→ **TASK REQUIREMENTS**: Every line of the listing must be reproduced as it stands. Leave the images behind.

START EXTRACTED RECORDS

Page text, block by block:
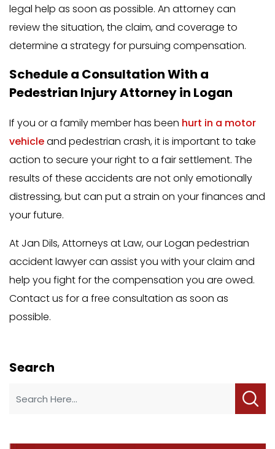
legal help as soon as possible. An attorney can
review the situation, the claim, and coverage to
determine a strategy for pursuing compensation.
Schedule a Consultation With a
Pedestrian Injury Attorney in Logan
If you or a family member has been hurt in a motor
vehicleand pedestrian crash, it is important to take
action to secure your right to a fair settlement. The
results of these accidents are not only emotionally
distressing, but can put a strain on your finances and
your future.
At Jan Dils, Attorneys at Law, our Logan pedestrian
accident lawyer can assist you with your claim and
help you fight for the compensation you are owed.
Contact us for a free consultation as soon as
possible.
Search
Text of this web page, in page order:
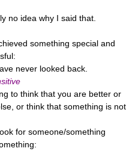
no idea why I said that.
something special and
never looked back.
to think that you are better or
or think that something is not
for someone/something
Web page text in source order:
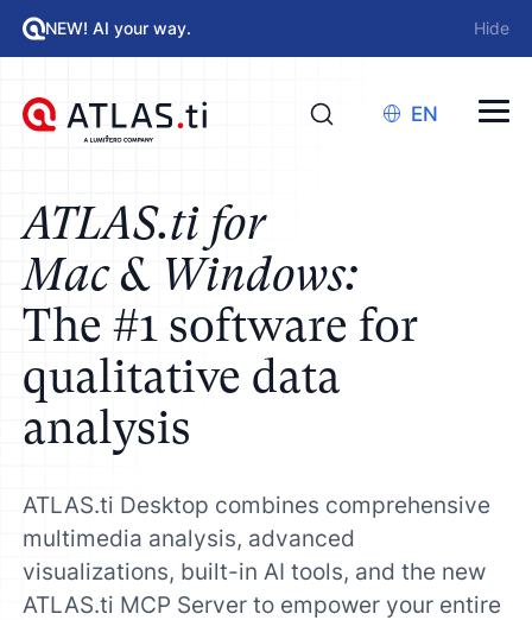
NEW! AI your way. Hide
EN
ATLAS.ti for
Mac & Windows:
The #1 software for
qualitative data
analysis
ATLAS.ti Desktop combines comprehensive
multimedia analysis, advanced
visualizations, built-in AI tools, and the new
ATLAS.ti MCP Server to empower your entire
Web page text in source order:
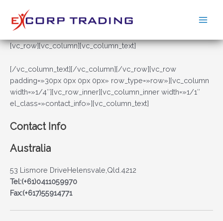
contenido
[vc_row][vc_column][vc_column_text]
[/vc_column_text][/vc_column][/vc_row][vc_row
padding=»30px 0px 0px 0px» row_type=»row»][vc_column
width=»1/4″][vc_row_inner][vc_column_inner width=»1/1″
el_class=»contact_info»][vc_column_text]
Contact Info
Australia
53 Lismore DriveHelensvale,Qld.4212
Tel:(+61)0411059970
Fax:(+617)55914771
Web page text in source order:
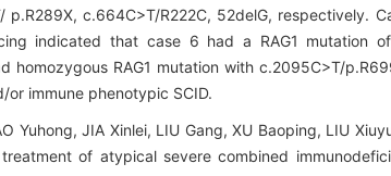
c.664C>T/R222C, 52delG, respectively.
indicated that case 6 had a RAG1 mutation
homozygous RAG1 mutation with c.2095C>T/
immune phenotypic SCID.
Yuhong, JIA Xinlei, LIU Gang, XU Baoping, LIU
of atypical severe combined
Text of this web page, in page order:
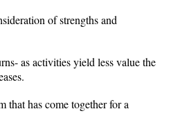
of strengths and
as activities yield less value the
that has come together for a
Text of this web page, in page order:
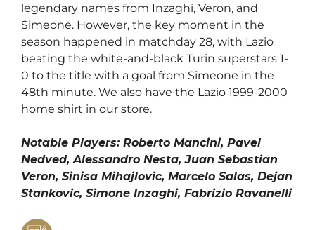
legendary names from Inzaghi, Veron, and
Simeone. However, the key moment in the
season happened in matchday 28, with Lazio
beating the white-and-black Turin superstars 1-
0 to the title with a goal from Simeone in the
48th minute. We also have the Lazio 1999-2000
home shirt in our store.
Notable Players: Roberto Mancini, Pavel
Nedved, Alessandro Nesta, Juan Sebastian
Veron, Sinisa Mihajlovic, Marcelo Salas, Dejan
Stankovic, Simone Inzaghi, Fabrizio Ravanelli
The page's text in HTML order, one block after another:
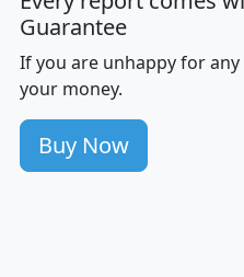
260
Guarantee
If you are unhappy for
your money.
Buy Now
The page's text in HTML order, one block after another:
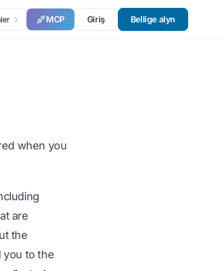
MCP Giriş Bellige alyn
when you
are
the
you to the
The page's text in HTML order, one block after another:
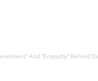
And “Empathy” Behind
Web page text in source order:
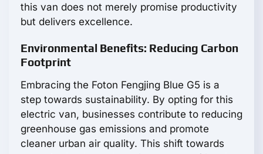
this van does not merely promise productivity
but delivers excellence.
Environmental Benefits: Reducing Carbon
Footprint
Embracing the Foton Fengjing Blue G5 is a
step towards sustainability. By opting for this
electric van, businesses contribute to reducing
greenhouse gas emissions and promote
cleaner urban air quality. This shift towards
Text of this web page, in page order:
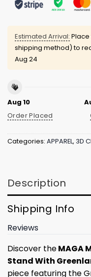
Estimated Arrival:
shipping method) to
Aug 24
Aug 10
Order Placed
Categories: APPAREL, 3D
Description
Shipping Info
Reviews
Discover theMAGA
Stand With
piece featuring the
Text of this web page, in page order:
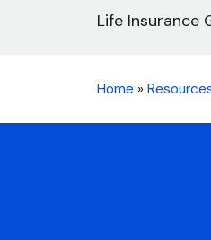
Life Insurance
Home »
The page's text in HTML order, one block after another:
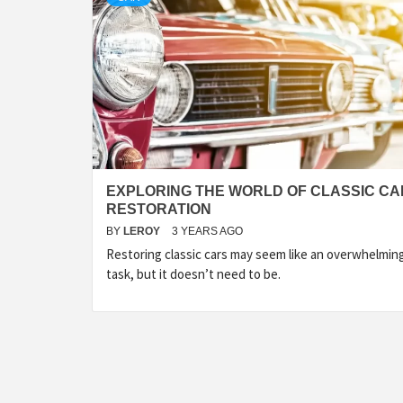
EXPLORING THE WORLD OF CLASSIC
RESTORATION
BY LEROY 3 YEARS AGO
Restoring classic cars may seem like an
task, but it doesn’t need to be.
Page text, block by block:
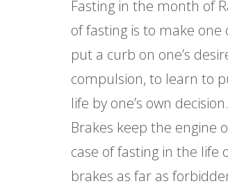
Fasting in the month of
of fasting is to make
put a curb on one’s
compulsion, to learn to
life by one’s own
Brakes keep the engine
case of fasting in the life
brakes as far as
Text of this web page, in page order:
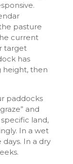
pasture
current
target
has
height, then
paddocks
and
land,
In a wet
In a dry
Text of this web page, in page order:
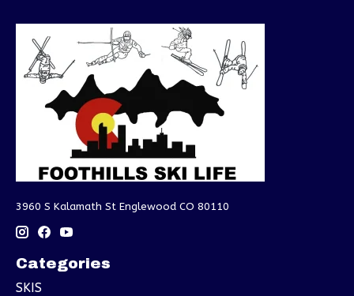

END EXTRACTED RECORDS

→ **TASK OUTPUT**:
Page text, block by block:
legal help as soon as possible. An attorney can
review the situation, the claim, and coverage to
determine a strategy for pursuing compensation.
Schedule a Consultation With a
Pedestrian Injury Attorney in Logan
If you or a family member has been hurt in a motor
vehicleand pedestrian crash, it is important to take
action to secure your right to a fair settlement. The
results of these accidents are not only emotionally
distressing, but can put a strain on your finances and
your future.
At Jan Dils, Attorneys at Law, our Logan pedestrian
accident lawyer can assist you with your claim and
help you fight for the compensation you are owed.
Contact us for a free consultation as soon as
possible.
Search
Text of this web page, in page order:
no idea why I said that.
something special and
never looked back.
to think that you are better or
or think that something is not
for someone/something
Web page text in source order:
NEW! AI your way. Hide
EN
ATLAS.ti for
Mac & Windows:
The #1 software for
qualitative data
analysis
ATLAS.ti Desktop combines comprehensive
multimedia analysis, advanced
visualizations, built-in AI tools, and the new
ATLAS.ti MCP Server to empower your entire
Web page text in source order:
contenido
[vc_row][vc_column][vc_column_text]
[/vc_column_text][/vc_column][/vc_row][vc_row
padding=»30px 0px 0px 0px» row_type=»row»][vc_column
width=»1/4″][vc_row_inner][vc_column_inner width=»1/1″
el_class=»contact_info»][vc_column_text]
Contact Info
Australia
53 Lismore DriveHelensvale,Qld.4212
Tel:(+61)0411059970
Fax:(+617)55914771
Web page text in source order:
c.664C>T/R222C, 52delG, respectively.
indicated that case 6 had a RAG1 mutation
homozygous RAG1 mutation with c.2095C>T/
immune phenotypic SCID.
Yuhong, JIA Xinlei, LIU Gang, XU Baoping, LIU
of atypical severe combined
Text of this web page, in page order:
of strengths and
as activities yield less value the
that has come together for a
Text of this web page, in page order:
legendary names from Inzaghi, Veron, and
Simeone. However, the key moment in the
season happened in matchday 28, with Lazio
beating the white-and-black Turin superstars 1-
0 to the title with a goal from Simeone in the
48th minute. We also have the Lazio 1999-2000
home shirt in our store.
Notable Players: Roberto Mancini, Pavel
Nedved, Alessandro Nesta, Juan Sebastian
Veron, Sinisa Mihajlovic, Marcelo Salas, Dejan
Stankovic, Simone Inzaghi, Fabrizio Ravanelli
The page's text in HTML order, one block after another:
260
Guarantee
If you are unhappy for
your money.
Buy Now
The page's text in HTML order, one block after another:
MCP Giriş Bellige alyn
when you
are
the
you to the
The page's text in HTML order, one block after another:
And “Empathy” Behind
Web page text in source order:
this van does not merely promise productivity
but delivers excellence.
Environmental Benefits: Reducing Carbon
Footprint
Embracing the Foton Fengjing Blue G5 is a
step towards sustainability. By opting for this
electric van, businesses contribute to reducing
greenhouse gas emissions and promote
cleaner urban air quality. This shift towards
Text of this web page, in page order:
Estimated Arrival:
shipping method) to
Aug 24
Aug 10
Order Placed
Categories: APPAREL, 3D
Description
Shipping Info
Reviews
Discover theMAGA
Stand With
piece featuring the
Text of this web page, in page order:
Life Insurance
Home »
The page's text in HTML order, one block after another:
EXPLORING THE WORLD OF CLASSIC
RESTORATION
BY LEROY 3 YEARS AGO
Restoring classic cars may seem like an
task, but it doesn’t need to be.
Page text, block by block:
Fasting in the month of
of fasting is to make
put a curb on one’s
compulsion, to learn to
life by one’s own
Brakes keep the engine
case of fasting in the life
brakes as far as
Text of this web page, in page order:
pasture
current
target
has
height, then
paddocks
and
land,
In a wet
In a dry
Text of this web page, in page order:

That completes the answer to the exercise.